Some of the body's most important signalling molecules - such as serotonin and dopamine - rely on transporters to successfully clear them out of the extracellular space in the brain. Transporters move these neurotransmitters across the cell membrane by capitalizing on differences in ionic gradients. Eric Gouaux and his colleagues have now captured the crystal structure of a bacterial sodium/chloride-dependent transporter, which moves leucine across membranes. The structure, detailed in a paper published online by Nature, is the first glimpse of this large class of neurotransmitter sodium symporters.

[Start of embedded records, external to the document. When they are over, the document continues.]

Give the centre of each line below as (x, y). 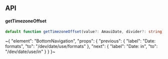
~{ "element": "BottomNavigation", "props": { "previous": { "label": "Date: (80, 41)
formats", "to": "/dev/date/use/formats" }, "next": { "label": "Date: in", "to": (81, 46)
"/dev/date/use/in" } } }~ (30, 51)
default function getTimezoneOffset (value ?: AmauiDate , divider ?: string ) (85, 31)
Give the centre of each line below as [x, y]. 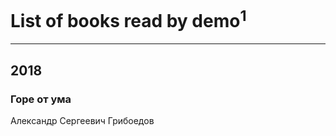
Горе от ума [41, 99]
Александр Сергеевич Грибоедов [82, 120]
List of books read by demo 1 [128, 19]
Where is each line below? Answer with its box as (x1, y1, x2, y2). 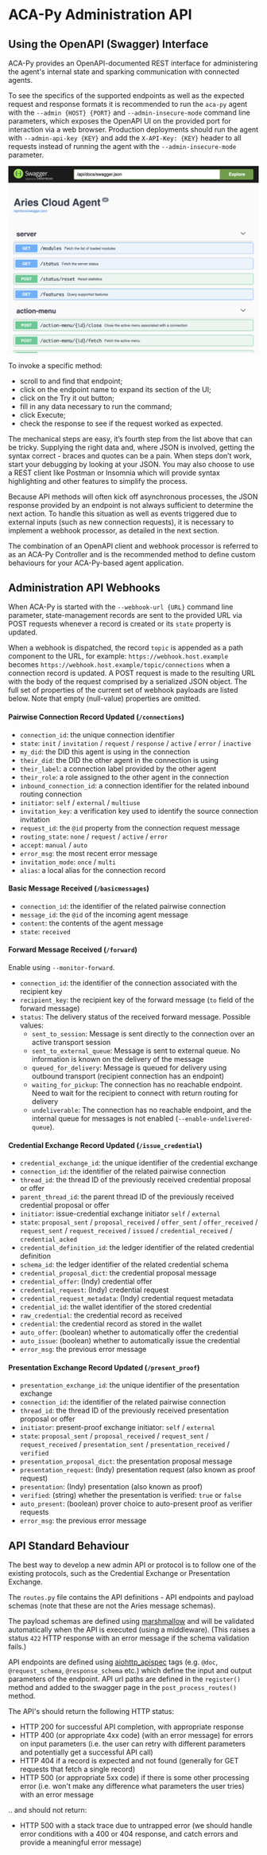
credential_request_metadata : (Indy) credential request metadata (19, 1294, 234, 1303)
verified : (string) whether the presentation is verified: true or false (19, 1491, 242, 1500)
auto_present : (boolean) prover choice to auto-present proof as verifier (19, 1499, 253, 1508)
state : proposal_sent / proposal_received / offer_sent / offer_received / (19, 1217, 258, 1227)
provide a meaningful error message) (19, 1837, 142, 1847)
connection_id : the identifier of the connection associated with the (19, 978, 238, 988)
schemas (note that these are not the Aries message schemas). (8, 1601, 216, 1611)
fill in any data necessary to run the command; (19, 401, 172, 411)
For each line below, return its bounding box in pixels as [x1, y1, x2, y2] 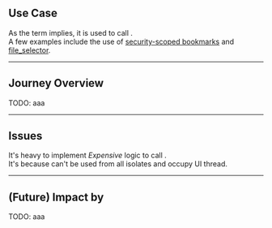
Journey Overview [8, 76, 104, 90]
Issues [8, 129, 43, 143]
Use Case [8, 6, 58, 20]
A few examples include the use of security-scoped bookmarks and [8, 37, 235, 46]
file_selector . [8, 45, 51, 55]
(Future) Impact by [8, 190, 104, 204]
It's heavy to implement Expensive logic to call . [8, 150, 168, 161]
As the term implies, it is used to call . [8, 28, 134, 37]
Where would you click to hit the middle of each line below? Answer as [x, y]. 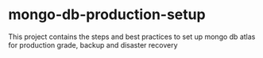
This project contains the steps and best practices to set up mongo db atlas [132, 37]
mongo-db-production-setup [107, 15]
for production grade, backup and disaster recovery [93, 44]
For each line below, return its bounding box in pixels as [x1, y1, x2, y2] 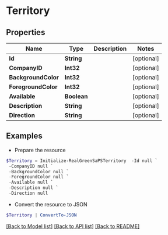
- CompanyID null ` [8, 163, 54, 169]
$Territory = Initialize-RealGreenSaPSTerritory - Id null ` [6, 157, 158, 164]
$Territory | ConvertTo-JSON [6, 212, 77, 218]
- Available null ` [8, 180, 54, 185]
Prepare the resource [14, 146, 66, 153]
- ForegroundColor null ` [8, 174, 69, 180]
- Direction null [8, 191, 48, 197]
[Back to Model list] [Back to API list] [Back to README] [6, 223, 140, 230]
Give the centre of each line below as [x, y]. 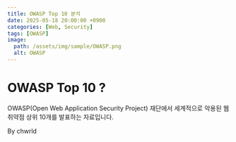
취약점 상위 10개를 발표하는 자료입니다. [61, 117]
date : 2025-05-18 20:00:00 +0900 [57, 20]
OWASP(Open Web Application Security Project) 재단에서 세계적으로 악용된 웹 [118, 108]
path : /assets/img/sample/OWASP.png [67, 46]
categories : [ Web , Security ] [50, 27]
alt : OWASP [30, 53]
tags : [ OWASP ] [28, 33]
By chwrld [22, 131]
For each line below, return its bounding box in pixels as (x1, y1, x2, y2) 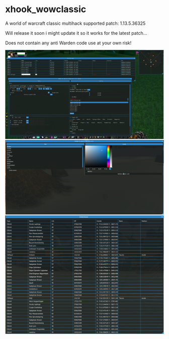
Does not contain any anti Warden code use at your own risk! (5, 39, 132, 46)
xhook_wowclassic (5, 4, 87, 15)
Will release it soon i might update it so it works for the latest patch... (5, 30, 147, 36)
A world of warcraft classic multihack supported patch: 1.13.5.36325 (5, 20, 146, 26)
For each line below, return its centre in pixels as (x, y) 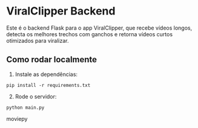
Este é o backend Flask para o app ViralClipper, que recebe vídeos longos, (99, 28)
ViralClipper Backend (61, 11)
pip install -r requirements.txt (48, 85)
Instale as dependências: (46, 74)
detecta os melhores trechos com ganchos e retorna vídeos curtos (90, 34)
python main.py (25, 107)
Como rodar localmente (52, 59)
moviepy (17, 118)
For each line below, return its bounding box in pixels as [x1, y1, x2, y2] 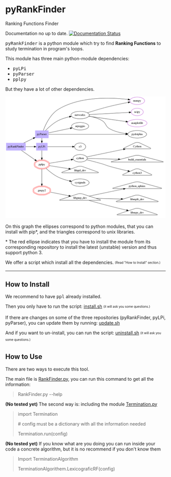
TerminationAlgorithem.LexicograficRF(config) [17, 465, 116, 472]
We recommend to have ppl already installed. [5, 294, 102, 300]
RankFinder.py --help [17, 391, 63, 397]
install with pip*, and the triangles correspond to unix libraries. [5, 228, 135, 235]
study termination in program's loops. [5, 45, 84, 51]
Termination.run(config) [17, 431, 68, 437]
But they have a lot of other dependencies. [5, 86, 95, 92]
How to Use [5, 353, 43, 361]
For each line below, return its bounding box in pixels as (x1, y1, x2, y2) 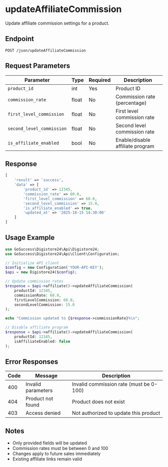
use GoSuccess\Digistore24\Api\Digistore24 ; (5, 247, 99, 252)
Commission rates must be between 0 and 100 (12, 445, 108, 451)
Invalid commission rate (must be (71, 381, 150, 388)
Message (34, 372, 58, 379)
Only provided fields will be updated (12, 440, 87, 446)
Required (88, 76, 111, 83)
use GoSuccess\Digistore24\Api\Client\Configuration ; (5, 251, 120, 256)
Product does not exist (71, 398, 125, 405)
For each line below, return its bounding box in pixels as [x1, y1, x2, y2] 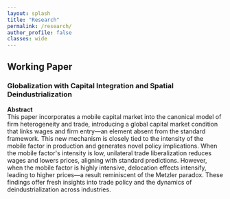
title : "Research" [7, 16, 60, 23]
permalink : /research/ [7, 23, 72, 29]
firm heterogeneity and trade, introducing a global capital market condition [7, 120, 218, 128]
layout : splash [7, 10, 51, 17]
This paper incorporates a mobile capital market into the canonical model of [7, 112, 222, 120]
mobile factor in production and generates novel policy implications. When [7, 142, 218, 150]
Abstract [7, 105, 33, 114]
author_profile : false [7, 29, 72, 36]
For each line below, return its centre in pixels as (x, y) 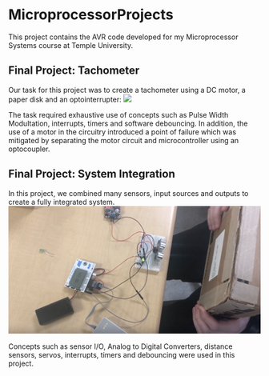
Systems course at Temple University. (71, 45)
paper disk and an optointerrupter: (65, 99)
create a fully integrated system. (62, 202)
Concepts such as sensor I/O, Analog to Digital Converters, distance (120, 346)
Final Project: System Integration (92, 174)
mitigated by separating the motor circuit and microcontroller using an (124, 140)
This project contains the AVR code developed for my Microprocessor (123, 37)
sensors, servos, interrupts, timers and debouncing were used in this (122, 355)
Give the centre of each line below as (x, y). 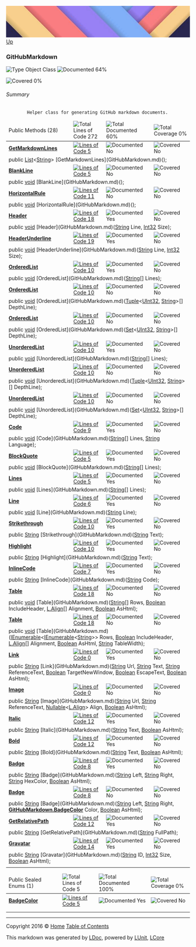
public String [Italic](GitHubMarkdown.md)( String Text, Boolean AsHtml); (96, 730)
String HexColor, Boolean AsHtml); (50, 781)
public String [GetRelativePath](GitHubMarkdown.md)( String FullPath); (93, 832)
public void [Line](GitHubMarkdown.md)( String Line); (73, 512)
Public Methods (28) (33, 130)
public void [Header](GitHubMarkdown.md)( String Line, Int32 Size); (90, 227)
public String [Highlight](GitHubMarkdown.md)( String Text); (80, 557)
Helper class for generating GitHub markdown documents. (97, 113)
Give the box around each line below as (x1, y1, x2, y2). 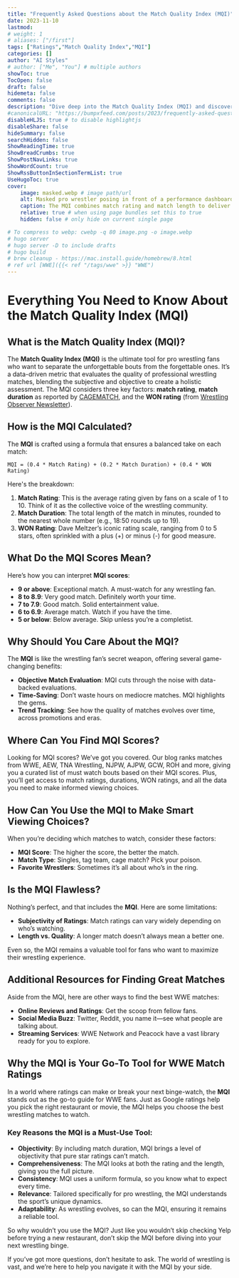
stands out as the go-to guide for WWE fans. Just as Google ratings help (7, 1095, 221, 1103)
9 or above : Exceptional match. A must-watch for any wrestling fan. (17, 585, 216, 593)
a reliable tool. (17, 1212, 60, 1220)
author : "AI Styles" (7, 57, 69, 64)
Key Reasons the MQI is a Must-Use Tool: (7, 1128, 153, 1138)
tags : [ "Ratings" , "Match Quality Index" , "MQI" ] (7, 43, 152, 51)
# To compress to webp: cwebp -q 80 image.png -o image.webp (7, 229, 193, 236)
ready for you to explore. (17, 1037, 90, 1045)
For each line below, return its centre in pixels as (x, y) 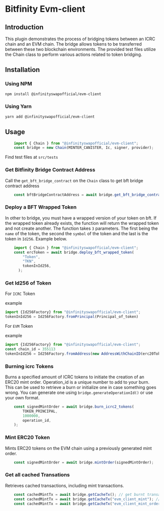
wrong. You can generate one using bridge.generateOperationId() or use (79, 392)
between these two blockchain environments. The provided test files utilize (81, 49)
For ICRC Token (20, 294)
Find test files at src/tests (32, 157)
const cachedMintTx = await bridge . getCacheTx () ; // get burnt (80, 494)
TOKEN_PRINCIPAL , (40, 411)
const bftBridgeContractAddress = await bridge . (64, 195)
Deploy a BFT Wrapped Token (41, 207)
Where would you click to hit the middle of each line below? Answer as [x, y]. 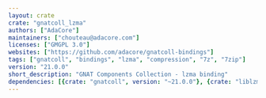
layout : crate [32, 15]
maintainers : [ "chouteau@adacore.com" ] [74, 38]
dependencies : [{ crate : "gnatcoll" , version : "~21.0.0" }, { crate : [120, 81]
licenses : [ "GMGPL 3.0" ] [49, 45]
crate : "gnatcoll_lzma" [47, 23]
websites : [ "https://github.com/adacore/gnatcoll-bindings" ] [111, 52]
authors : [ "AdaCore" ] [44, 30]
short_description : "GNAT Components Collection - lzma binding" [118, 74]
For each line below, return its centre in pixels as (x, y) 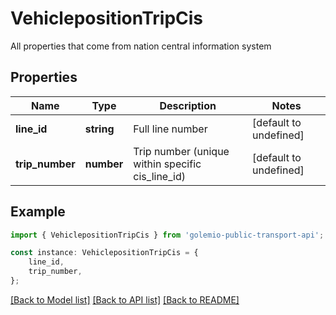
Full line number (170, 129)
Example (38, 212)
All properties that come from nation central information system (141, 46)
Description (188, 105)
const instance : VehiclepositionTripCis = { (104, 253)
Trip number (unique (181, 151)
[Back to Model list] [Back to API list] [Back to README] (125, 299)
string (99, 129)
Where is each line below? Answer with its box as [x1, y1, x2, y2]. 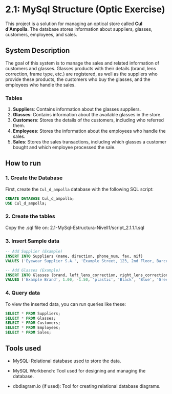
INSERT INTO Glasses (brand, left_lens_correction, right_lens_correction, [5, 273, 170, 278]
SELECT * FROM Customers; [5, 320, 60, 326]
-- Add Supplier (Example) [5, 249, 63, 254]
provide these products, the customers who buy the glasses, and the [5, 76, 150, 82]
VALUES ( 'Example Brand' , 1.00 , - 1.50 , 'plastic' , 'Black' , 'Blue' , [5, 277, 155, 282]
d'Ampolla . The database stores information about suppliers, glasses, [5, 26, 153, 32]
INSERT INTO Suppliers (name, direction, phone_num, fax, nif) [5, 254, 143, 259]
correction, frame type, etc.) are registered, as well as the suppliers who [5, 71, 158, 77]
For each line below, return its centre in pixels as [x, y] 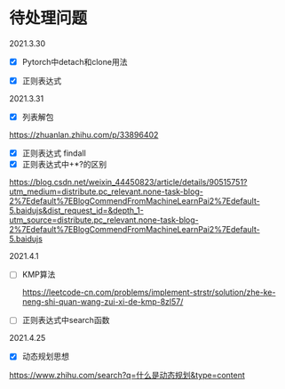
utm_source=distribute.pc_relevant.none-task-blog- [104, 220]
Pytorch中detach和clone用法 [75, 61]
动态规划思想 [45, 356]
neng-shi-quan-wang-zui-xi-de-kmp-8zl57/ [103, 302]
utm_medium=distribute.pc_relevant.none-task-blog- [107, 191]
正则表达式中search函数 [66, 320]
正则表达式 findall [54, 153]
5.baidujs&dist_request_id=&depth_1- [76, 211]
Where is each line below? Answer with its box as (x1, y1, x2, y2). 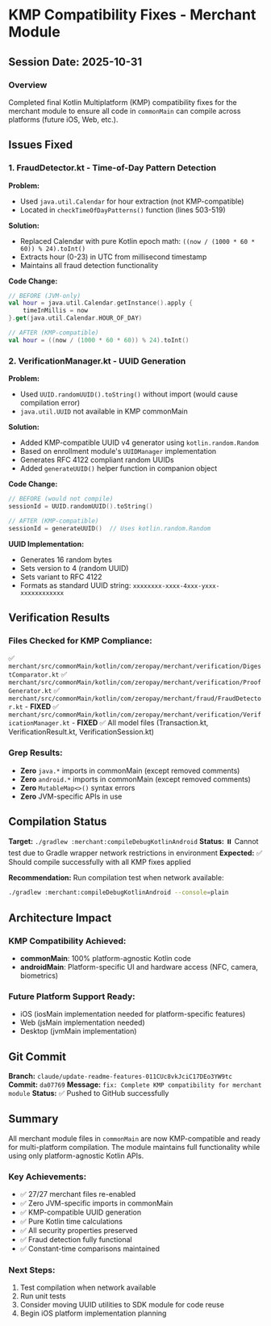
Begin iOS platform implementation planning (19, 1308, 167, 1318)
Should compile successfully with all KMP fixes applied (8, 858, 191, 867)
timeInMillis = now (23, 307, 89, 315)
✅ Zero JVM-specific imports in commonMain (19, 1198, 173, 1208)
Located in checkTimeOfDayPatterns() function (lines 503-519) (19, 204, 226, 215)
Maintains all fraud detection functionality (19, 260, 159, 270)
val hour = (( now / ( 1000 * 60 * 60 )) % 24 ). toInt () (8, 336, 190, 344)
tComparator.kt (8, 671, 60, 679)
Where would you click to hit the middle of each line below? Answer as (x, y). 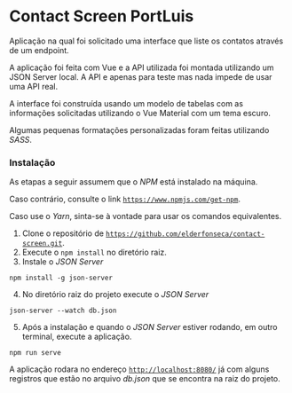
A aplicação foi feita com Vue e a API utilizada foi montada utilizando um (142, 67)
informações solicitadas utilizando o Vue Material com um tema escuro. (140, 113)
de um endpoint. (39, 50)
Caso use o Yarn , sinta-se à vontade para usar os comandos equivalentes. (146, 216)
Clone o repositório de (63, 233)
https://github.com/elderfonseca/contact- (185, 234)
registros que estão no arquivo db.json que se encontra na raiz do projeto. (145, 379)
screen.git (42, 244)
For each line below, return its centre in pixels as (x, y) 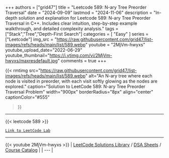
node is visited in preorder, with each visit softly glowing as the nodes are (81, 81)
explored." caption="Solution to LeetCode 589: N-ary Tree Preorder (75, 87)
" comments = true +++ (82, 61)
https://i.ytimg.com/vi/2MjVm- (81, 55)
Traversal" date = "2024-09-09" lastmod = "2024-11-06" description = (79, 13)
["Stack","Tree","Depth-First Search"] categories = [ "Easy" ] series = (77, 34)
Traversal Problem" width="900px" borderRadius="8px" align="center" (79, 92)
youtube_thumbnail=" (27, 55)
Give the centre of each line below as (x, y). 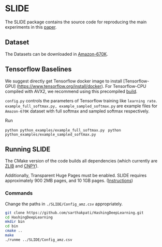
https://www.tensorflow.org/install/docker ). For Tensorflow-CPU (82, 86)
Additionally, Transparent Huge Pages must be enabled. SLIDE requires (76, 176)
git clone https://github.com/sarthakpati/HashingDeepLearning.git (74, 213)
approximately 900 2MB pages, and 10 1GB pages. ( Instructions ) (69, 181)
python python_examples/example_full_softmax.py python (63, 130)
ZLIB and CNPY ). (22, 166)
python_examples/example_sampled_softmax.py (51, 134)
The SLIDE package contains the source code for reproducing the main (76, 22)
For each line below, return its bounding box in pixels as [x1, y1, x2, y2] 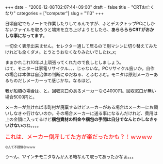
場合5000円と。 [5, 94, 37, 99]
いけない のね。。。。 [5, 123, 41, 128]
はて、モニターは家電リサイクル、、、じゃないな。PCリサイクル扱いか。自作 [5, 66, 155, 71]
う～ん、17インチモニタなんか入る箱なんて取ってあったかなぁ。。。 [5, 154, 136, 159]
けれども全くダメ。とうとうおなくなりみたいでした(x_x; [5, 49, 116, 55]
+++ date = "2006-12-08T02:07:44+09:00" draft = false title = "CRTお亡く [5, 4, 155, 10]
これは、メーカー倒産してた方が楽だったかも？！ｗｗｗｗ [5, 133, 153, 140]
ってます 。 [26, 33, 48, 38]
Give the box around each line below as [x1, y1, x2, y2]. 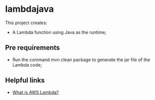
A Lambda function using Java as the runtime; [12, 29, 106, 35]
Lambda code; [12, 62, 42, 67]
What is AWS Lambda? [12, 89, 59, 95]
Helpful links [5, 76, 45, 85]
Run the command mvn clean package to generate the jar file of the [12, 57, 151, 63]
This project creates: [5, 20, 48, 26]
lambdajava [5, 3, 54, 15]
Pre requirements [5, 43, 60, 52]
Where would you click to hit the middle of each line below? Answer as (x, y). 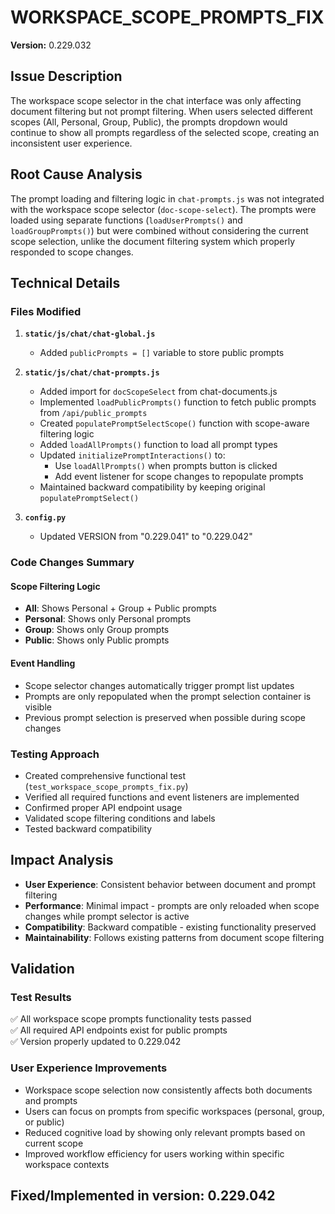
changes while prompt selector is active (107, 916)
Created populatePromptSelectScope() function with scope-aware (174, 423)
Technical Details (65, 282)
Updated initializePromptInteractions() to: (132, 455)
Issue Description (66, 76)
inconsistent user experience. (71, 143)
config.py (45, 518)
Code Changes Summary (72, 563)
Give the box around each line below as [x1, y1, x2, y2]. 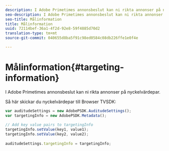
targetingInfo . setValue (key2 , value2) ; [5, 132, 89, 137]
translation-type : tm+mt [5, 31, 57, 36]
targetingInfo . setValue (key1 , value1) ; [5, 127, 89, 132]
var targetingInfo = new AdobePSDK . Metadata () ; [5, 113, 107, 118]
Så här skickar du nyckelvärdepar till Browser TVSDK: [5, 99, 117, 105]
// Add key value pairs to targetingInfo [5, 122, 94, 127]
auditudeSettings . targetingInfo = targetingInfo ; [5, 141, 112, 146]
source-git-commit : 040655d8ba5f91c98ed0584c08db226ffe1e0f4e [5, 36, 138, 41]
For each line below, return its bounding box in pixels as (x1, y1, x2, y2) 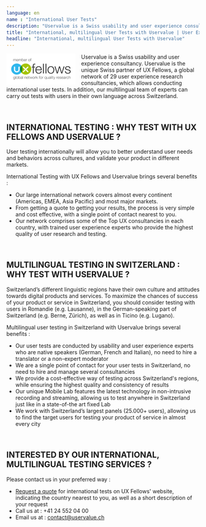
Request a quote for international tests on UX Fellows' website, (15, 487, 174, 495)
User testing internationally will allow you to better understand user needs (6, 148, 193, 155)
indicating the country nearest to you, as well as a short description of (15, 494, 193, 501)
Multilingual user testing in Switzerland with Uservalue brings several (6, 324, 181, 331)
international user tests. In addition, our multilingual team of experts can (6, 86, 188, 93)
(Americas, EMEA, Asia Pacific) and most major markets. (15, 197, 158, 205)
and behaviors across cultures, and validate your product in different (6, 154, 180, 162)
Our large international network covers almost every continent (15, 191, 172, 199)
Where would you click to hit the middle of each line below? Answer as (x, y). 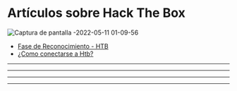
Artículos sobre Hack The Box (96, 13)
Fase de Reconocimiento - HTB (63, 46)
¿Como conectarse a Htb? (55, 54)
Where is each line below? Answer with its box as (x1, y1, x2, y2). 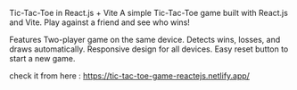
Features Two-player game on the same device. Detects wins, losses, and (9, 35, 281, 45)
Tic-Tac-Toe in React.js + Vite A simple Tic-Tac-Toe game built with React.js (9, 8, 288, 18)
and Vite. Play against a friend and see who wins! (9, 17, 190, 28)
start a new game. (9, 53, 76, 63)
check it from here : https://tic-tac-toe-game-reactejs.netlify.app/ (9, 70, 250, 81)
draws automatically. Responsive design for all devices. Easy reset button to (9, 44, 289, 54)
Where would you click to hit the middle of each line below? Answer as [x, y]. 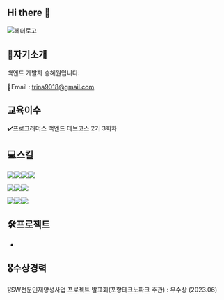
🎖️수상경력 [27, 268]
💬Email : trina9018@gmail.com [51, 87]
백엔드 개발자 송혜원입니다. [43, 73]
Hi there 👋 [29, 13]
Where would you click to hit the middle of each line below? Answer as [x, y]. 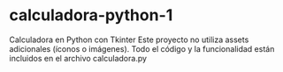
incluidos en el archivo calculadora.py [78, 58]
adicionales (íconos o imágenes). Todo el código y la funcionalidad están [142, 48]
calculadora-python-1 [91, 15]
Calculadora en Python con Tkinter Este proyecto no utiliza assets [129, 40]
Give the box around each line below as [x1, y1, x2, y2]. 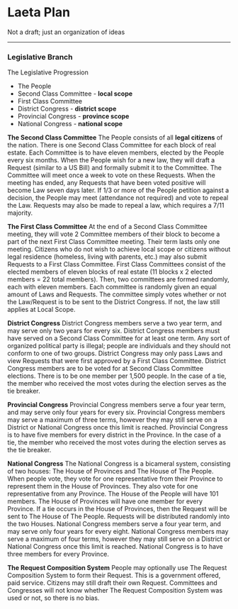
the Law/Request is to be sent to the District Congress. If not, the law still [7, 298, 220, 306]
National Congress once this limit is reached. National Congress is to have [7, 542, 223, 551]
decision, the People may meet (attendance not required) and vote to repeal [7, 194, 229, 202]
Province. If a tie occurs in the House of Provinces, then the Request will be [7, 505, 227, 513]
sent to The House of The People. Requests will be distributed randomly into [7, 512, 230, 521]
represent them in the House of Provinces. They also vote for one [7, 482, 198, 491]
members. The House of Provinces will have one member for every [7, 497, 203, 505]
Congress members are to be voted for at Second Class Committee [7, 364, 204, 373]
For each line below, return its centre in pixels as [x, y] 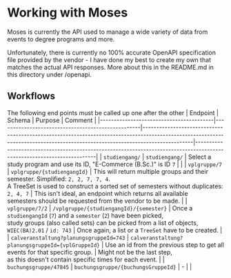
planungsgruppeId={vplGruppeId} [53, 245]
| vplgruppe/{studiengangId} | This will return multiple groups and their [108, 171]
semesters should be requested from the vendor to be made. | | [97, 201]
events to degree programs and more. [61, 39]
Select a [200, 157]
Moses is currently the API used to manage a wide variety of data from [108, 32]
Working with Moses [68, 13]
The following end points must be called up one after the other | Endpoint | [113, 112]
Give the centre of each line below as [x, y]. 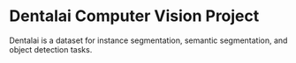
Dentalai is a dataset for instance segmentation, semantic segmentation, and [148, 40]
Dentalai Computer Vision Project [134, 16]
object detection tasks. [51, 49]
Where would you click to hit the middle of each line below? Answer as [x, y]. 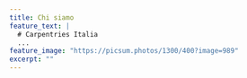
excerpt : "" [31, 59]
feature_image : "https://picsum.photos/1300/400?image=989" [124, 51]
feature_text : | [40, 26]
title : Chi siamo [42, 17]
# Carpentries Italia [58, 34]

The newly described structure has revealed the binding sites for ions and leucine, together with the 'gates' that must be opened to allow access to these sites. Gouaux and his team note that dysfunction of sodium/chloride-dependent transporters in humans contributes to multiple disorders, including Parkinson's disease and epilepsy. One member of this family of transporters, which moves serotonin, is currently targeted by fluoxetine (Prozac). Knowing the binding sites of these synaptic players will probably help experts to design better drug treatments for depression and neurodegenerative disorders. Author contact Eric J. E. Gouaux Columbia University, New York, NY, USA. E-mail: jeg52@columbia.edu Abstract available online. (C) Nature press release.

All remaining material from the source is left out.